Distributed and Autonomic Minimum Spanning Trees

TL;DR

This paper introduces an autonomic algorithm for distributed systems to build and maintain scalable, fault-tolerant spanning trees with low degree and depth, supporting efficient broadcast operations.

Contribution

It presents a novel autonomic algorithm that constructs and maintains a dynamic, scalable spanning tree with bounded degree and depth, improving fault tolerance and broadcast efficiency.

Findings

The spanning tree has a maximum depth of log2 n.

Each vertex maintains a degree of exactly log2 n when all processes are correct.

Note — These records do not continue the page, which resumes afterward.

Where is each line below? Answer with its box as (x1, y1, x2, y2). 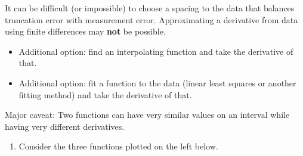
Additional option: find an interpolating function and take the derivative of (18, 45, 293, 57)
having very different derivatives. (5, 120, 125, 132)
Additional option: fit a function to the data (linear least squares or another (18, 76, 296, 89)
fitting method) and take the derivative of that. (18, 88, 192, 101)
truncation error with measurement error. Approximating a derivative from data (5, 13, 298, 26)
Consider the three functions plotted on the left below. (18, 140, 218, 152)
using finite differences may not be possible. (5, 25, 166, 38)
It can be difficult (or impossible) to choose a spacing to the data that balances (5, 2, 295, 14)
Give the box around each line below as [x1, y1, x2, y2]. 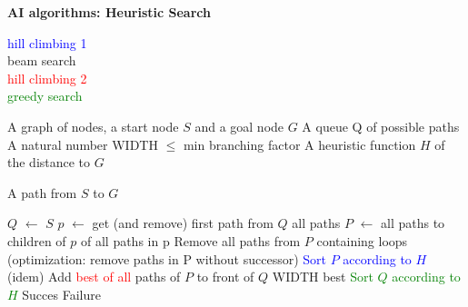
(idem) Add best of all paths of [7, 267, 181, 286]
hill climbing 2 [7, 68, 87, 87]
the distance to [7, 153, 91, 172]
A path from [7, 183, 77, 202]
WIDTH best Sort [272, 267, 373, 286]
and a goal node [194, 116, 284, 135]
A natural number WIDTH [7, 134, 158, 153]
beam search [7, 51, 76, 70]
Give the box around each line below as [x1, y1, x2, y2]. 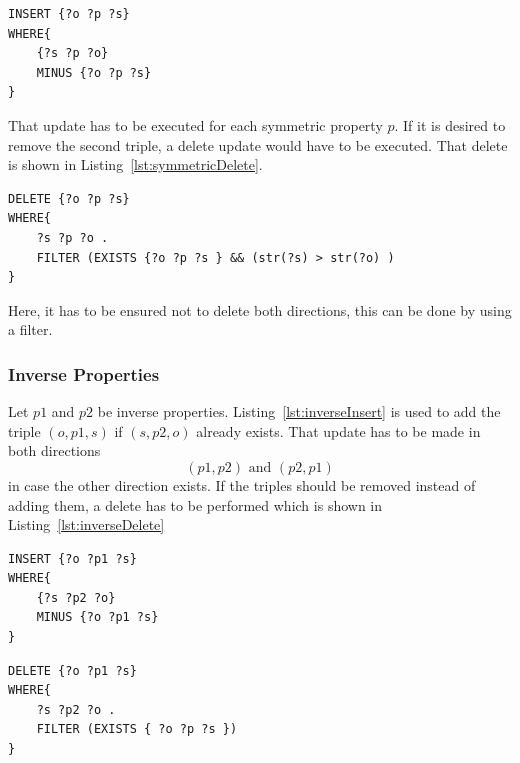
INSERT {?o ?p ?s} [8, 7, 130, 21]
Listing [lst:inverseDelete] [8, 514, 165, 535]
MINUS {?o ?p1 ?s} [36, 610, 159, 625]
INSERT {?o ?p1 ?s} [8, 551, 137, 566]
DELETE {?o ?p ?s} [8, 191, 130, 206]
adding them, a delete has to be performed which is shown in [8, 494, 383, 515]
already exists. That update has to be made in [196, 420, 481, 441]
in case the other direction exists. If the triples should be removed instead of [8, 474, 476, 495]
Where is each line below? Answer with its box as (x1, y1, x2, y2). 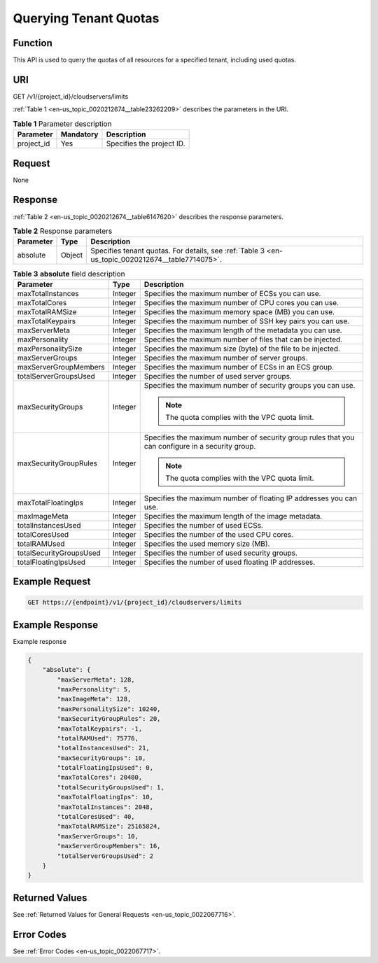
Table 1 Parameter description (13, 119, 112, 129)
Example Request (13, 576, 91, 588)
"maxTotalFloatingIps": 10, (57, 793, 154, 801)
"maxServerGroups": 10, (57, 832, 139, 840)
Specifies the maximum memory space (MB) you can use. (143, 307, 335, 316)
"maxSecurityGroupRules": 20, (57, 715, 161, 723)
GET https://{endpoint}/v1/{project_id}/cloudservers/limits (27, 598, 242, 607)
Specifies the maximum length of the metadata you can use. (143, 325, 342, 335)
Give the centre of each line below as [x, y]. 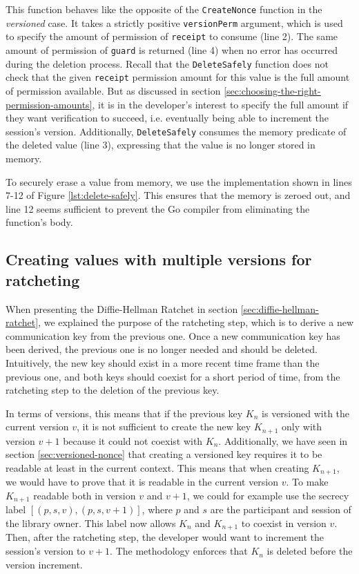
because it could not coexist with [133, 440]
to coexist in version [284, 523]
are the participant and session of [281, 509]
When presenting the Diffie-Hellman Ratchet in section [122, 308]
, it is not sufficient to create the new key [164, 427]
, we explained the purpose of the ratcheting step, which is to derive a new [196, 322]
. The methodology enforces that [179, 551]
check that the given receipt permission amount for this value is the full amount [178, 77]
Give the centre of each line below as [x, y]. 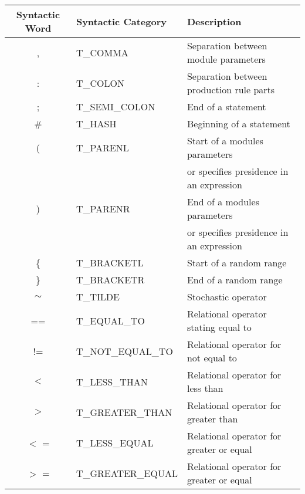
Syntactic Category [121, 21]
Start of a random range [237, 263]
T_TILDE [98, 297]
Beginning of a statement [238, 123]
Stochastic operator [227, 297]
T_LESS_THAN [112, 381]
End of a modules [223, 202]
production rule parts [231, 89]
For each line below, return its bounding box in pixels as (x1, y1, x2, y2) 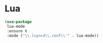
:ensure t (6, 28, 27, 34)
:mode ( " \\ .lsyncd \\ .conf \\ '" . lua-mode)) (6, 33, 99, 38)
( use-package (4, 19, 32, 24)
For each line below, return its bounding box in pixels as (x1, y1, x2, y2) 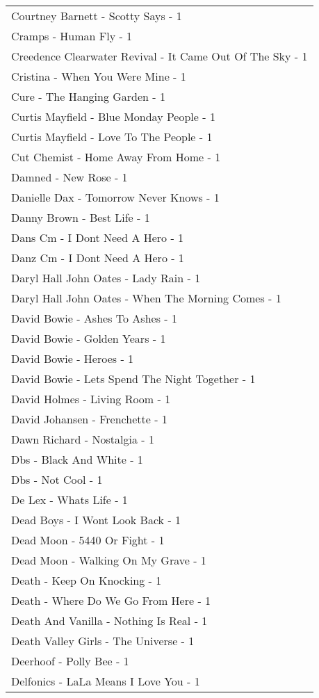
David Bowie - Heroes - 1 (11, 350, 134, 366)
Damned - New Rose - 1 (11, 169, 128, 185)
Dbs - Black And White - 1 (11, 451, 143, 467)
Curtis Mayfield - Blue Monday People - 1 (11, 108, 215, 124)
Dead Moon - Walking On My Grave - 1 (11, 552, 206, 568)
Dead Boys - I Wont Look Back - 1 (11, 512, 181, 528)
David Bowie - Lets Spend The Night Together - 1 (11, 371, 256, 387)
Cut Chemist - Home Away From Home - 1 (11, 149, 221, 165)
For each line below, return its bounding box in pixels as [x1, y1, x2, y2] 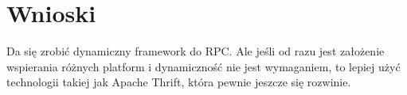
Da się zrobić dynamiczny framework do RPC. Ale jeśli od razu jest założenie [6, 43, 385, 59]
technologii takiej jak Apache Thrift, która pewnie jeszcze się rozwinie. [6, 74, 351, 90]
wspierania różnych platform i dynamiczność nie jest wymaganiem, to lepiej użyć [6, 58, 401, 74]
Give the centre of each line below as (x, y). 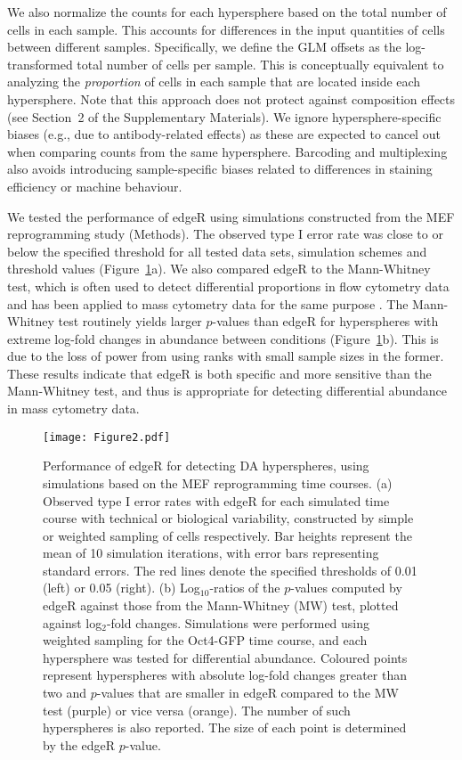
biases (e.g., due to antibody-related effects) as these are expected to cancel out (224, 134)
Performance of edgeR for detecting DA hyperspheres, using (206, 466)
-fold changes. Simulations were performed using (238, 622)
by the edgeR (79, 744)
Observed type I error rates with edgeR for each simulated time (216, 500)
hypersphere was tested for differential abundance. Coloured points (225, 657)
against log (73, 622)
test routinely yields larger (130, 321)
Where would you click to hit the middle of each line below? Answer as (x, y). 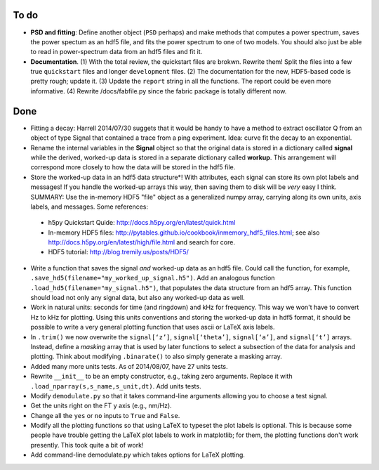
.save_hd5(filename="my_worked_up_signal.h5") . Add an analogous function (153, 278)
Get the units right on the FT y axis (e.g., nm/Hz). (101, 406)
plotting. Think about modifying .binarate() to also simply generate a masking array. (156, 357)
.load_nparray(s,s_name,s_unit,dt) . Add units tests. (116, 386)
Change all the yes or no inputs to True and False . (105, 415)
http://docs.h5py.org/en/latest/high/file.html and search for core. (141, 242)
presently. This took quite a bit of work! (87, 445)
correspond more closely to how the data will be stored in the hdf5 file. (133, 167)
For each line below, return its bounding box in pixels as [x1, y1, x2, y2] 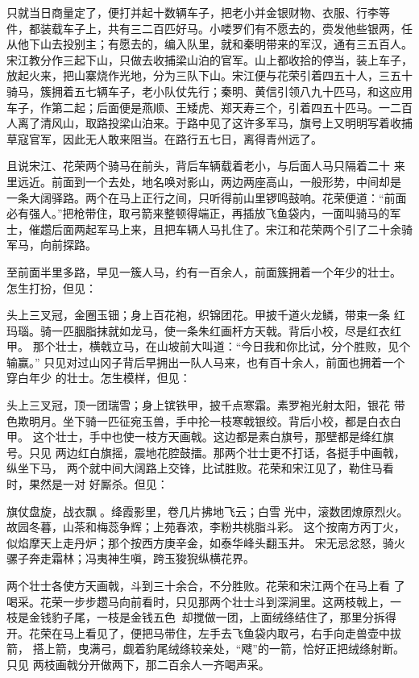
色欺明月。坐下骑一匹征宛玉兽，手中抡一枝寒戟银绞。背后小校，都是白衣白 [6, 412, 401, 429]
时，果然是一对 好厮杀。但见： [6, 476, 168, 493]
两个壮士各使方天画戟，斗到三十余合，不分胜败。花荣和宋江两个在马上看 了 [6, 577, 405, 593]
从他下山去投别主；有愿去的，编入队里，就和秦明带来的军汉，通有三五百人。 [6, 35, 413, 52]
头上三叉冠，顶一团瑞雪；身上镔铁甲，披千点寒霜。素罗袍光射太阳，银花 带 [6, 397, 405, 414]
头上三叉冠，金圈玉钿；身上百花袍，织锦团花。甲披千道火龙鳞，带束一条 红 [6, 306, 405, 323]
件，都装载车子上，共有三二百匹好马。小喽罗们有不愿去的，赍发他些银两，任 [6, 19, 413, 36]
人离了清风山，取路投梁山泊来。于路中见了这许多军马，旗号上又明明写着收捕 [6, 114, 413, 131]
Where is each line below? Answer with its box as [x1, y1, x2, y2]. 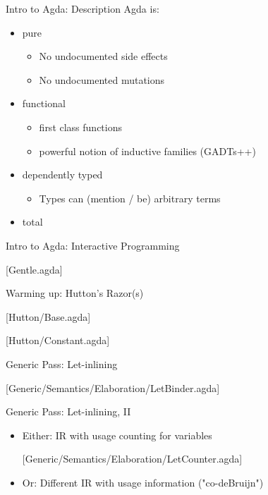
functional [22, 96, 66, 111]
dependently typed [22, 167, 103, 182]
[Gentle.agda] [6, 262, 63, 276]
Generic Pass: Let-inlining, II [6, 404, 131, 419]
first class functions [39, 119, 122, 134]
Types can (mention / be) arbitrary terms [39, 190, 221, 205]
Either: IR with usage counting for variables [22, 427, 212, 442]
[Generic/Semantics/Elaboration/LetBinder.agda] [6, 380, 220, 395]
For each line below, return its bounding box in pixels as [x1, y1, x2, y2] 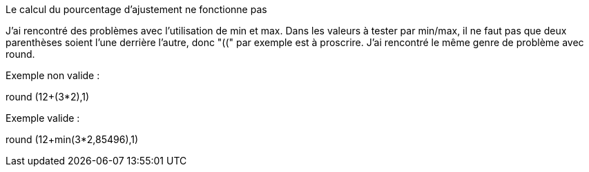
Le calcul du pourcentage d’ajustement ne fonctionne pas [6, 3, 267, 15]
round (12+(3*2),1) [6, 91, 90, 103]
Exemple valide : [6, 112, 80, 124]
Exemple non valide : [6, 69, 100, 81]
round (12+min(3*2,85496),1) [6, 133, 139, 145]
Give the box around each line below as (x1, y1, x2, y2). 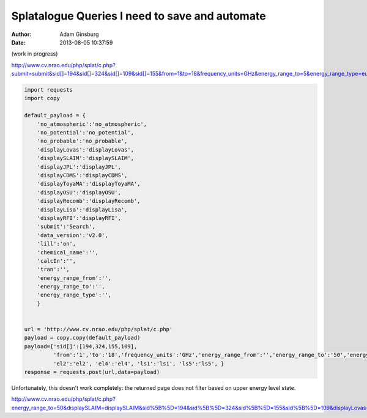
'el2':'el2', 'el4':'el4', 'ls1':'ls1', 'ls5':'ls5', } (53, 360, 224, 367)
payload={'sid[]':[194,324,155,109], (24, 343, 138, 350)
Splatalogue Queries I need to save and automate (11, 9, 266, 23)
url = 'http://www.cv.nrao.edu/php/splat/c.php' (24, 326, 173, 333)
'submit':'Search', (37, 223, 96, 230)
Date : (11, 38, 26, 46)
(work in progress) (11, 50, 58, 57)
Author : (11, 31, 32, 38)
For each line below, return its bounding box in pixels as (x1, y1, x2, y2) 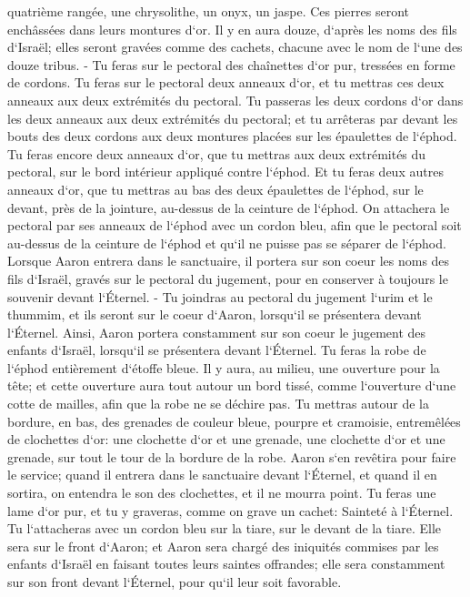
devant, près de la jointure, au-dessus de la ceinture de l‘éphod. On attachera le (7, 197, 450, 217)
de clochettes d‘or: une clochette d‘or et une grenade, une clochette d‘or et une (7, 430, 445, 449)
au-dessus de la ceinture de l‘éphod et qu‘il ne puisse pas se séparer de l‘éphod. (7, 233, 446, 252)
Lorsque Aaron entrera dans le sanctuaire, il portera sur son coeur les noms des (7, 251, 450, 270)
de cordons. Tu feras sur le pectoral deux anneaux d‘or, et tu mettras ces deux (7, 73, 445, 92)
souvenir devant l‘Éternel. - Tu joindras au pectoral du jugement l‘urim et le (7, 287, 433, 306)
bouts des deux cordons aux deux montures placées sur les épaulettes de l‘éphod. (7, 126, 457, 146)
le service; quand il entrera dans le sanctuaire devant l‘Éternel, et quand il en (7, 465, 437, 484)
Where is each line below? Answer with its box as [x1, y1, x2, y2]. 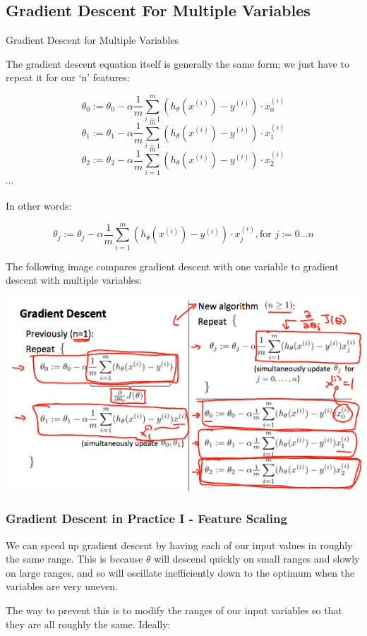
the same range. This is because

Simulation results show improved scalability and fault tolerance compared to existing methods.

Abstract

The most common strategy for enabling a process in a distributed system to broadcast a message is one-to-all communication. However, this approach is not scalable, as it places a heavy load on the sender. This work presents an autonomic algorithm that enables the $n$ processes in a distributed system to build and maintain a spanning tree connecting themselves. In this context, processes are the vertices of the spanning tree. By definition, a spanning tree connects all processes without forming cycles. The proposed algorithm ensures that every vertex in the spanning tree has both an in-degree and the tree depth of at most $log_2 n$. When all processes are correct, the degree of each process is exactly $log_2 n$. A spanning tree is dynamically created from any source process and is transparently reconstructed as processes fail or recover. Up to $n-1$ processes can fail, and the correct processes remain connected through a scalable, functioning spanning tree. To build and maintain the tree, processes use the VCube virtual topology, which also serves as a failure detector. Two broadcast algorithms based on the autonomic spanning tree algorithm are presented: one for best-effort broadcast and one for reliable broadcast. Simulation results are provided, including comparisons with other alternatives.